I understand you don’t have a dedicated card and I’m not sure how it reports for an onboard. Maybe @freebird54 could install glxinfo and show his graphics with inxi -Fxxxz --no-host and or inxi -Ga

Had to figure out which build had it on! (not to mention switching machines):

┌11:28:25 WD= [~/Downloads]
└───freebird@aerie ─▶$ inxi -Ga
Graphics:  Device-1: AMD Raven Ridge [Radeon Vega Series / Radeon Vega Mobile Series] vendor: ASUSTeK driver: amdgpu v: kernel 
           bus ID: 09:00.0 chip ID: 1002:15dd class ID: 0300 
           Display: x11 server: X.Org 1.20.10 driver: loaded: amdgpu unloaded: modesetting alternate: ati,fbdev,vesa 
           display ID: :0.0 screens: 1 
           Screen-1: 0 s-res: 3840x2160 s-dpi: 96 s-size: 1016x571mm (40.0x22.5") s-diag: 1165mm (45.9") 
           Monitor-1: HDMI-A-0 res: 3840x2160 hz: 60 dpi: 157 size: 621x341mm (24.4x13.4") diag: 708mm (27.9") 
           OpenGL: renderer: AMD Radeon Vega 11 Graphics (RAVEN DRM 3.40.0 5.10.16-arch1-1 LLVM 11.1.0) v: 4.6 Mesa 20.3.4 
           direct render: Yes 

Hope it helps…

Yes it does in my opinion.
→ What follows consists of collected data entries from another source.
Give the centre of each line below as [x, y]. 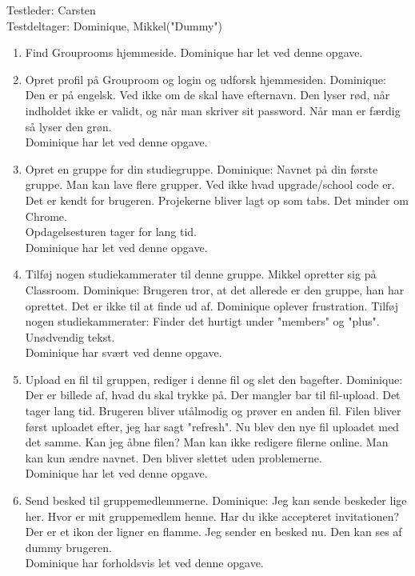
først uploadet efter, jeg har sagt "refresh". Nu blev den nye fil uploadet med [212, 426]
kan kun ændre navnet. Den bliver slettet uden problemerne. [174, 457]
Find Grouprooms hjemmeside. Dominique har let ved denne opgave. [194, 52]
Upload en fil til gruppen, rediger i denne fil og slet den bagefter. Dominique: [214, 379]
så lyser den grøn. [68, 126]
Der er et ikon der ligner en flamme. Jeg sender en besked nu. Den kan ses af [213, 532]
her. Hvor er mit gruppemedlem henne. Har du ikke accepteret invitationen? [212, 516]
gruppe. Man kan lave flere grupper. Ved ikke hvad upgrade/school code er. [210, 184]
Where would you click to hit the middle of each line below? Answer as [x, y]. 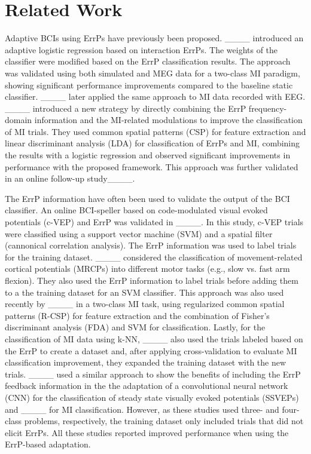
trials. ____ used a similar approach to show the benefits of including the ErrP [153, 374]
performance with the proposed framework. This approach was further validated [152, 166]
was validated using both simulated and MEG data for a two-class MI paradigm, [153, 73]
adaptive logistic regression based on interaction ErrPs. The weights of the [141, 49]
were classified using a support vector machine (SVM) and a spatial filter [139, 233]
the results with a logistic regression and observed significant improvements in [148, 155]
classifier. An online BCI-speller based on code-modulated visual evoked [136, 210]
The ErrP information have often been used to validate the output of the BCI [147, 198]
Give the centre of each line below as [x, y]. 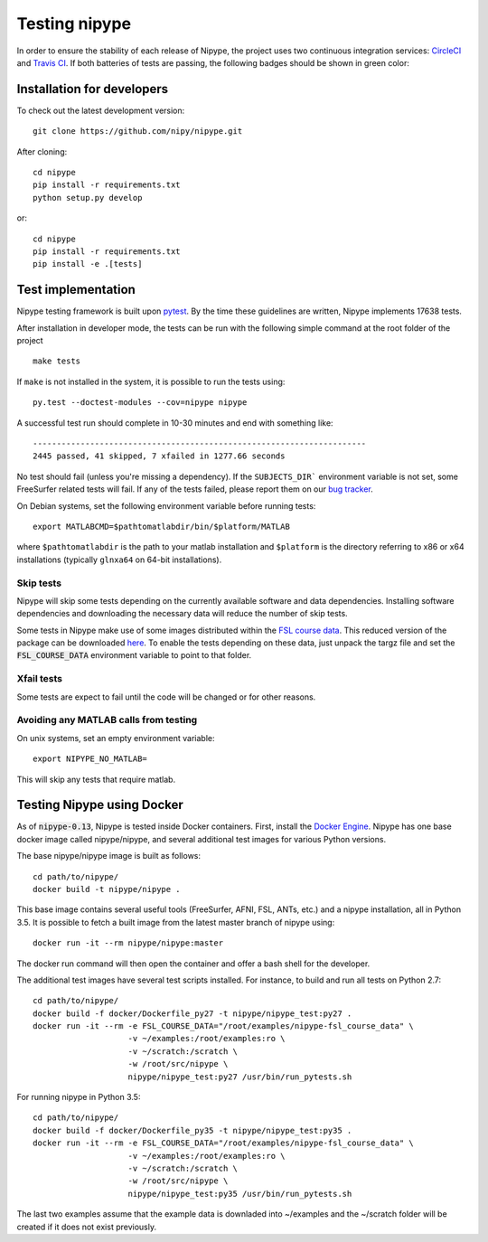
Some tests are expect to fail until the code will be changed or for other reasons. [166, 697]
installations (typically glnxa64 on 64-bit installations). [119, 560]
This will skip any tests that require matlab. [96, 779]
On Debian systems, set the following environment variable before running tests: [166, 505]
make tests [57, 361]
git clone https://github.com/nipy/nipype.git [138, 132]
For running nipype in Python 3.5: [79, 1097]
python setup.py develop [88, 198]
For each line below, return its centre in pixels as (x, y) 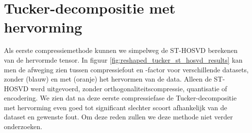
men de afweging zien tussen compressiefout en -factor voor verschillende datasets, (126, 69)
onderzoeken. (23, 126)
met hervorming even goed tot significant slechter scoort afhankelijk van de (116, 107)
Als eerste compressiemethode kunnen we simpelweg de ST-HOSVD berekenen (121, 50)
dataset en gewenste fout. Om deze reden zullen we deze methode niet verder (118, 117)
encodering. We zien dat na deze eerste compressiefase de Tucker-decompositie (120, 98)
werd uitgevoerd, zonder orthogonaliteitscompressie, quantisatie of (129, 88)
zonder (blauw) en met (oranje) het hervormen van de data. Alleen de (108, 79)
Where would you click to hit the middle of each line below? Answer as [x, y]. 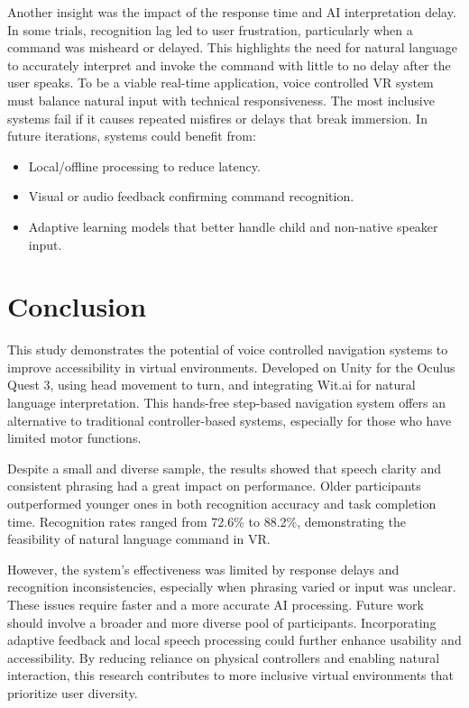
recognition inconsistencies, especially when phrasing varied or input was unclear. [232, 587]
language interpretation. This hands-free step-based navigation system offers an [227, 403]
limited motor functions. [74, 438]
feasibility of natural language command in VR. [139, 539]
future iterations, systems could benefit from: [132, 136]
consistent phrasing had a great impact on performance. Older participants [214, 486]
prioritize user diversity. [73, 692]
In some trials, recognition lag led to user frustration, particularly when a [210, 29]
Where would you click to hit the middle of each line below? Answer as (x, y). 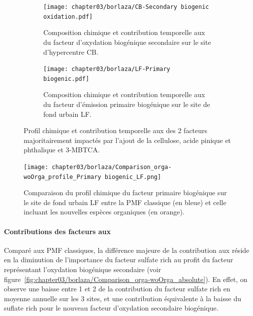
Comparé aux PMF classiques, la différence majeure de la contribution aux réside (127, 250)
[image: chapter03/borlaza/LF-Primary (107, 69)
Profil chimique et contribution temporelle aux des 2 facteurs (116, 130)
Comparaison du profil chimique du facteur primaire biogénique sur (125, 193)
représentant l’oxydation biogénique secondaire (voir (83, 269)
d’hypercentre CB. (71, 52)
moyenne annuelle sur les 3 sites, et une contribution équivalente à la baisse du (123, 298)
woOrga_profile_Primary (63, 177)
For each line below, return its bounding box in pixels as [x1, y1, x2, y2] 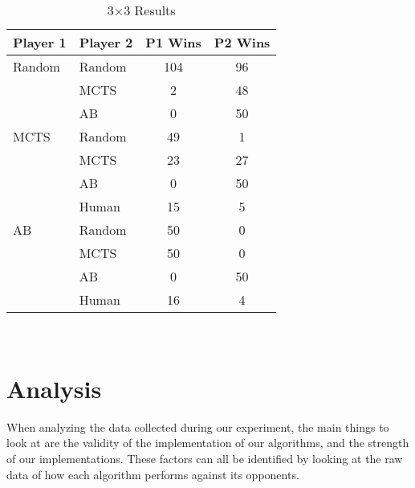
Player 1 [13, 33, 67, 51]
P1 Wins [145, 33, 201, 51]
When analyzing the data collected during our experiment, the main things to [6, 418, 389, 435]
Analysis [6, 371, 102, 404]
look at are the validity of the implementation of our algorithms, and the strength [6, 434, 409, 451]
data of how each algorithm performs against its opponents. [6, 465, 299, 482]
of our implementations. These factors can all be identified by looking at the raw [6, 449, 403, 466]
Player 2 [79, 33, 133, 51]
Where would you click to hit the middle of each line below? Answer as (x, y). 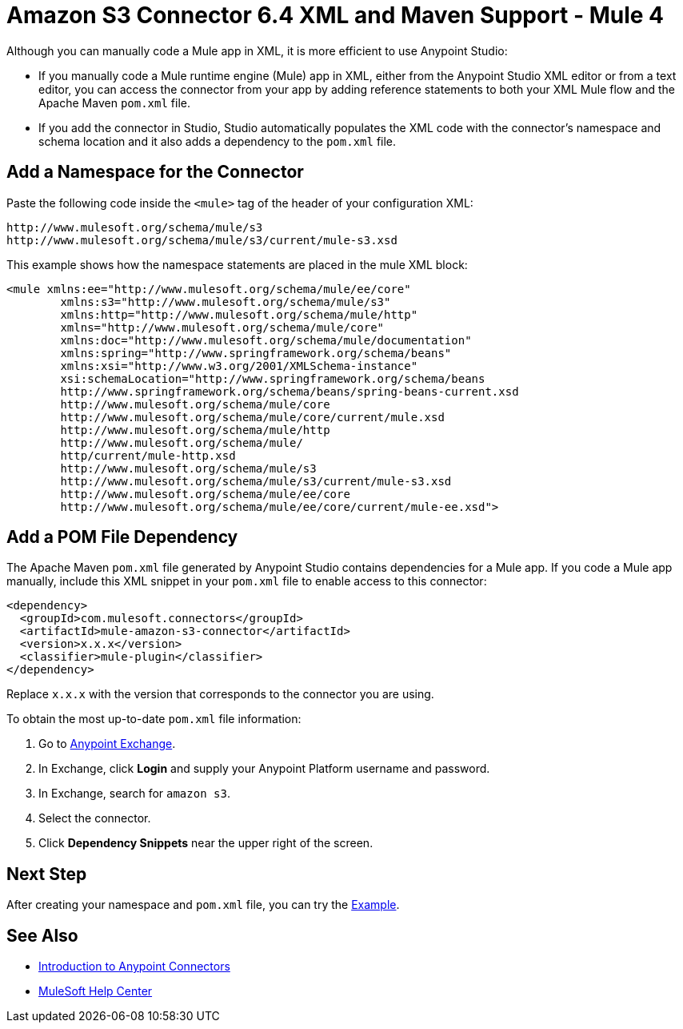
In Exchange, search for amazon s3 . (134, 794)
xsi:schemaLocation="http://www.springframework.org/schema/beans (273, 378)
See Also (42, 935)
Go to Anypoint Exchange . (107, 744)
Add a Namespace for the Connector (155, 172)
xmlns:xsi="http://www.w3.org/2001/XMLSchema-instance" (239, 366)
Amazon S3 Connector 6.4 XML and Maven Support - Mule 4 (336, 15)
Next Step (47, 874)
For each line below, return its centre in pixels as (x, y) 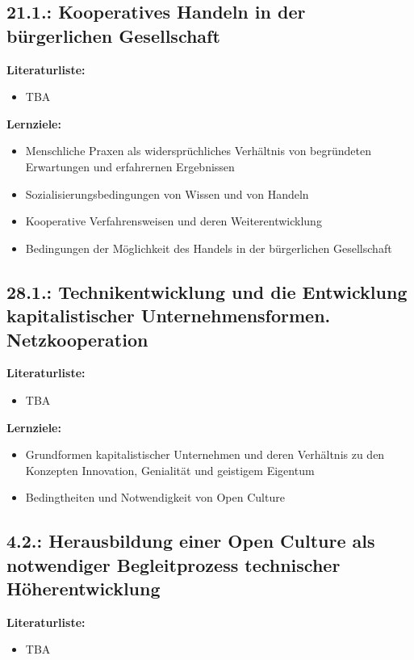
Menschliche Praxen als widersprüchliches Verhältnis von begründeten (198, 151)
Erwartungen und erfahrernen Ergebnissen (130, 166)
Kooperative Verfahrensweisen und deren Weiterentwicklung (174, 221)
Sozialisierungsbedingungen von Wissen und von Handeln (167, 193)
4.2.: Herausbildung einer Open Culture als (191, 541)
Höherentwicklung (84, 589)
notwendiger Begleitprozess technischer (174, 564)
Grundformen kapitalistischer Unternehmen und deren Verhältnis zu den (205, 454)
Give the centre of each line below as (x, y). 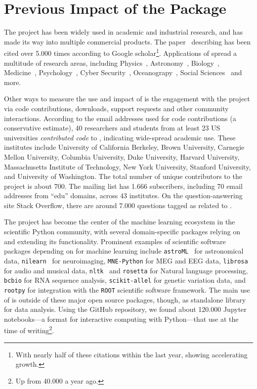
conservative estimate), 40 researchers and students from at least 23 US (112, 128)
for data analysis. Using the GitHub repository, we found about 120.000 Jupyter (125, 309)
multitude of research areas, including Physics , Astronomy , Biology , (112, 63)
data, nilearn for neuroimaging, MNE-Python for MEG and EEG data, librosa (126, 260)
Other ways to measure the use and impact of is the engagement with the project (127, 99)
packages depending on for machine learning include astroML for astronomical (124, 251)
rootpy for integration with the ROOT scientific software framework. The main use (127, 289)
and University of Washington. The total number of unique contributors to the (123, 176)

Yours is showing AMD Radeon Vega 11 graphics which is correct.

So it looks like something is wrong with the setup of my PC.

Tomorrow is Sunday. I will take the opportunity and migrate the PC to EndeavourOS. The arch kernel 5.10.20 did not give any black screen so far. That makes me confident that the migration will finally solve the issue.

Thank you all!

1 Like

I moved the PC to EndeavourOS. All service up and running. Home directories retained. Perfect!

The inxi graphics info seems to be ok now:

Graphics:  Device-1: Advanced Micro Devices [AMD/ATI] Picasso driver: amdgpu v: kernel 
           Display: x11 server: X.org 1.20.10 driver: loaded: amdgpu,ati unloaded: fbdev,modesetting,vesa 
           resolution: <missing: xdpyinfo> 
           OpenGL: renderer: AMD Radeon Vega 11 Graphics (RAVEN DRM 3.40.0 5.10.20-1-lts LLVM 11.1.0) v: 4.6 Mesa 20.3.4 
4 Likes

Yes it looks right now. Nice to see you got it working on EndeavourOS now. :slightly_smiling_face:

I have very rare black screens on my 3400G on 5.10.7 which only last for ~3 seconds. On Sway the situation is a bit worse: I sometimes experience graphics corruption, followed by a frozen system when using firefox. I’ll have to see if 5.12 is good.